The preliminaries of peace were not signed till February 26, and we have, in a letter written two days later by his friend, Herr Abeken, an interesting glimpse of the feelings with which the Crown Prince regarded these great events, and also the reliance which he placed on the aid of his wife. The Crown Prince told Abeken that he was fully conscious of the tremendous responsibility now incumbent on him. It was thrice as great as that which lay on him as Crown Prince of Prussia, but he did not shrink from it. God had already given him a blessed help and support in his wife, by whose assistance he hoped to fulfil his great work.

The Crown Prince had the satisfaction of leaving behind him in France as friendly feelings towards him personally as could well be entertained by the vanquished for a victorious foe.

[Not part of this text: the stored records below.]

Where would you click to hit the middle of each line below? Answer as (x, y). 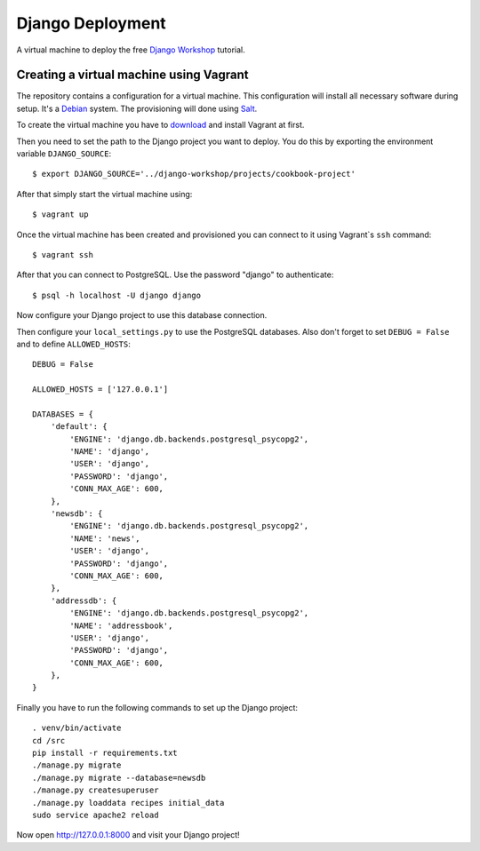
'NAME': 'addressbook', (121, 625)
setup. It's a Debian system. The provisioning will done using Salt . (137, 108)
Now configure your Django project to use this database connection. (142, 315)
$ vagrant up (60, 215)
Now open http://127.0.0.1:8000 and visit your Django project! (128, 835)
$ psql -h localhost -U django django (117, 295)
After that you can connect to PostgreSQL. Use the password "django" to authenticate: (175, 274)
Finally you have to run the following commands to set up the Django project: (157, 707)
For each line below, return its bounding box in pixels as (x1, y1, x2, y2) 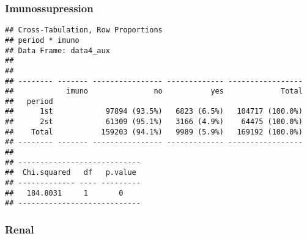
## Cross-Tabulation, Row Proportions (5, 26, 163, 35)
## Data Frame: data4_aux (5, 46, 110, 55)
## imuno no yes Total (5, 87, 303, 96)
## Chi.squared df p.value (5, 168, 136, 177)
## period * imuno (5, 35, 80, 45)
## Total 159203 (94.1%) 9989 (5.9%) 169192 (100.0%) (5, 127, 303, 136)
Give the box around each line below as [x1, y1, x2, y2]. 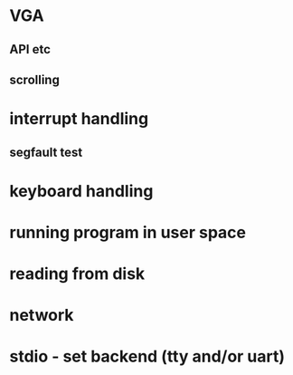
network [9, 305, 74, 326]
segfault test [9, 144, 83, 159]
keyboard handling [9, 180, 154, 201]
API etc [9, 42, 52, 57]
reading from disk [9, 264, 146, 284]
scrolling [9, 72, 61, 87]
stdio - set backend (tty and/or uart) [9, 346, 286, 367]
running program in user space [9, 222, 247, 243]
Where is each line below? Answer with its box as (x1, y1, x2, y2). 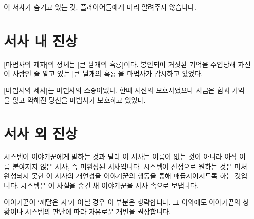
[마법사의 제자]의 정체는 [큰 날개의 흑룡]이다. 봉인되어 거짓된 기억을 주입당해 (4, 59, 236, 69)
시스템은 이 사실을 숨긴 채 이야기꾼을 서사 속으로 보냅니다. (21, 180, 199, 190)
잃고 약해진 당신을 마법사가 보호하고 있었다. (12, 94, 146, 105)
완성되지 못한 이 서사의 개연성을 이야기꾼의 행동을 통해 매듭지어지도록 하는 (4, 171, 232, 181)
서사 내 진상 (4, 30, 78, 50)
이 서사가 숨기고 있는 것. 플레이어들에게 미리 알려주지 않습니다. (4, 2, 196, 12)
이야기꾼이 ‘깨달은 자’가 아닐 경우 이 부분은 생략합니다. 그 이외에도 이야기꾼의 (4, 197, 241, 207)
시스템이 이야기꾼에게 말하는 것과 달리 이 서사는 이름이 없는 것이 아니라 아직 (4, 152, 237, 162)
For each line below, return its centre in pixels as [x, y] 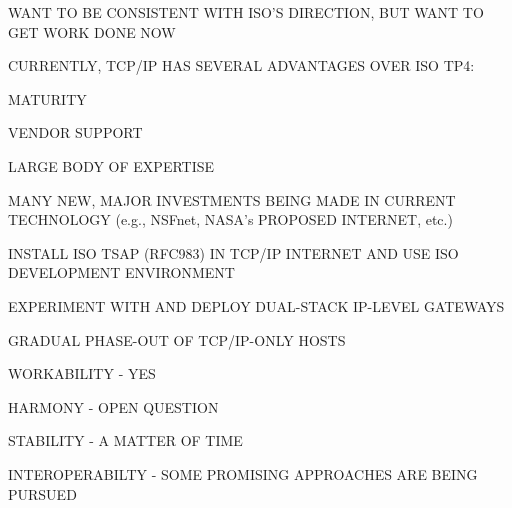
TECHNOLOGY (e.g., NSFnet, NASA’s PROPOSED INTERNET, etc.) [230, 219]
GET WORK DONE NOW [92, 31]
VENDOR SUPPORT [75, 132]
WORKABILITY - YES [82, 373]
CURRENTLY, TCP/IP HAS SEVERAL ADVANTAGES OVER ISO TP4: [241, 65]
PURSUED [42, 493]
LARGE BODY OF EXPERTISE [111, 165]
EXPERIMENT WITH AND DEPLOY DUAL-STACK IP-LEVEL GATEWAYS [256, 305]
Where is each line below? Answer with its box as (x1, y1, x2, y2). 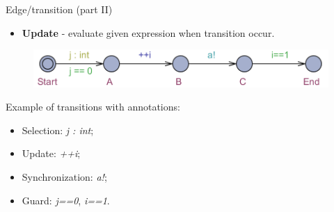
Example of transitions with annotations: (6, 99, 180, 114)
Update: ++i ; (22, 146, 81, 161)
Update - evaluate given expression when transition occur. (22, 25, 275, 40)
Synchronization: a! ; (22, 169, 107, 184)
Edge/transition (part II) (6, 2, 113, 16)
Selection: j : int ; (22, 122, 94, 137)
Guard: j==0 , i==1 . (22, 193, 110, 207)
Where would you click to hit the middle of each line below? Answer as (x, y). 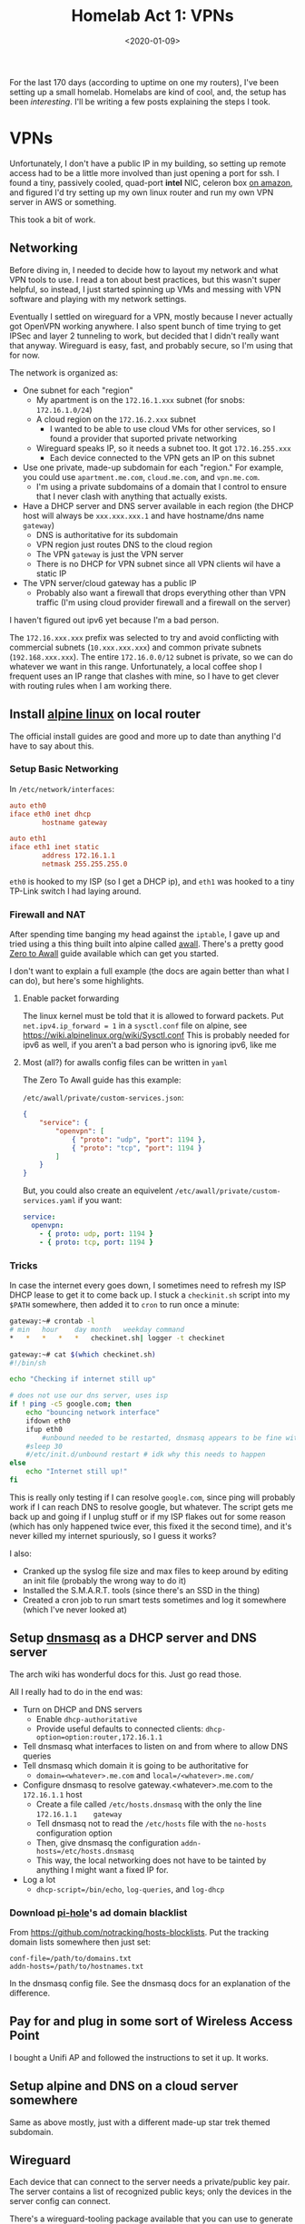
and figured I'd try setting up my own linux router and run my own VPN (142, 192)
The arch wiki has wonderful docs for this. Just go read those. (126, 1674)
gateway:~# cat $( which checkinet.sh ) (83, 1354)
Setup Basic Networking (64, 769)
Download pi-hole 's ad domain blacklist (98, 1913)
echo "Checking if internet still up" (83, 1379)
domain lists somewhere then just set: (80, 1942)
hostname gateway (74, 822)
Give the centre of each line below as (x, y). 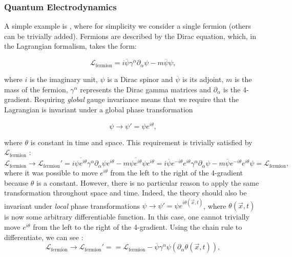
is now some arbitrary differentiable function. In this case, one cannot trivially (127, 217)
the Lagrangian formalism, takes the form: (70, 46)
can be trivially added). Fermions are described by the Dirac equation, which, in (130, 36)
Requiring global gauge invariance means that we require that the (137, 99)
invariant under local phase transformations (72, 205)
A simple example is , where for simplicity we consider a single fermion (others (128, 26)
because (16, 182)
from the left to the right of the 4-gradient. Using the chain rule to (138, 227)
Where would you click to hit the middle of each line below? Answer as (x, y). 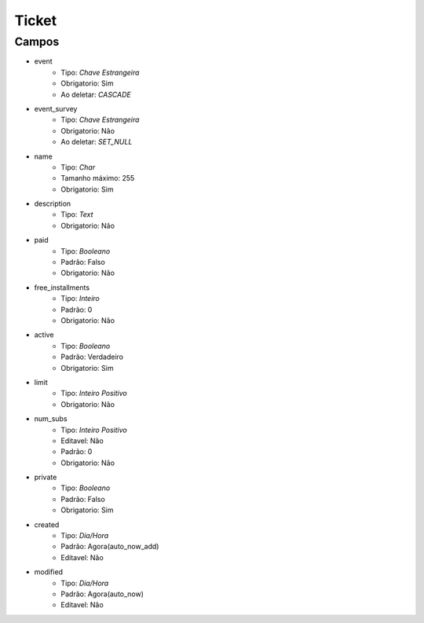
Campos (37, 42)
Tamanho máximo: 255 (98, 178)
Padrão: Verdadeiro (92, 357)
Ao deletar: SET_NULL (97, 142)
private (46, 477)
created (47, 524)
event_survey (56, 108)
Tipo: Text (77, 214)

He had distinguished himself among the German leaders by his moderation in victory, by his stern repression of excesses, and by his chivalrous tributes to the bravery of his enemies.

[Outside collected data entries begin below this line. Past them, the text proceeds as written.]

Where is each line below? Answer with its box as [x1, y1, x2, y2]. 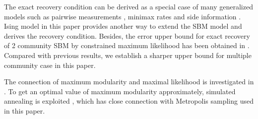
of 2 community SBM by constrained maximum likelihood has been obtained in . [4, 40, 250, 51]
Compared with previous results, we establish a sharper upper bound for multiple [4, 50, 252, 60]
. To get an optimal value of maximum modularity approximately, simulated [4, 86, 236, 96]
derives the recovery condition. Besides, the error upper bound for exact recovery [4, 30, 250, 41]
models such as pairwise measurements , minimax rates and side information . [4, 11, 241, 21]
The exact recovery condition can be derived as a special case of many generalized [4, 1, 253, 11]
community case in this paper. [4, 59, 96, 70]
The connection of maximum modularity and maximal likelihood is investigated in [4, 76, 254, 87]
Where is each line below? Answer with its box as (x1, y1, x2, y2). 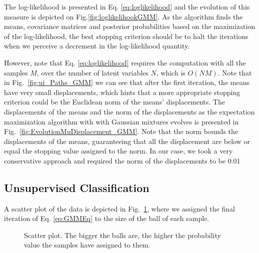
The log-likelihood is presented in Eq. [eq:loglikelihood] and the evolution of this (4, 1, 250, 11)
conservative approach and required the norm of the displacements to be (4, 155, 225, 165)
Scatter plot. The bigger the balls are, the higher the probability (24, 229, 221, 240)
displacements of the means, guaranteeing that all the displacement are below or (4, 135, 250, 146)
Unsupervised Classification (4, 179, 149, 195)
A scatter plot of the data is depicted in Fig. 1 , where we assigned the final (4, 203, 235, 213)
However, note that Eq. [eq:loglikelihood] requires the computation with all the (4, 57, 246, 67)
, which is (156, 67, 185, 77)
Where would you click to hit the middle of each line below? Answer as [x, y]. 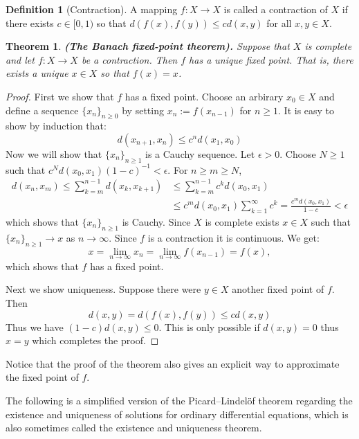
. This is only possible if [209, 326]
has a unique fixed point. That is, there [271, 59]
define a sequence [42, 110]
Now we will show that [54, 153]
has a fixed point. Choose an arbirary [204, 96]
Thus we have [35, 326]
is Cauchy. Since [156, 222]
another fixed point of [278, 289]
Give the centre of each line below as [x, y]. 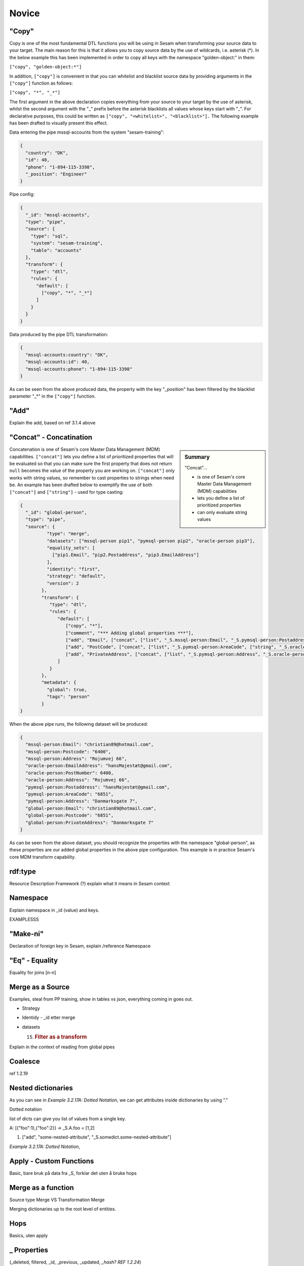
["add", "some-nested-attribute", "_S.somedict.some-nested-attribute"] [97, 1137]
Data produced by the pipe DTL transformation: [59, 334]
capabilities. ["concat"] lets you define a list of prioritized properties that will [91, 456]
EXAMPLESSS [24, 919]
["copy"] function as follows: [41, 83]
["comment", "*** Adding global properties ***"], [129, 633]
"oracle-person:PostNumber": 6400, [70, 773]
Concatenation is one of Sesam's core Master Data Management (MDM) [85, 449]

The Crown Princess, absorbed in her labours among the suffering soldiers, was scarcely aware at the time of the venomous feelings still cherished against her in Prussia, and it was with an exultant heart—as “German” as her most captious and suspicious critics could have wished—that she welcomed the conclusion of the great conflict.

Berlin was reached on March 17, 1871, though no official reception then took place, the Royal carriage in which the new Emperor and the Crown Prince were to be seen side by side, could only proceed at foot’s pace through the dense masses who crowded the streets.

Later, in response to the call of the great crowd who thronged about his palace, a window opened, and the Crown Prince was seen in the midst of his family beside the Crown Princess, with his youngest child, the little Princess who had been born at the beginning of the war in his arms.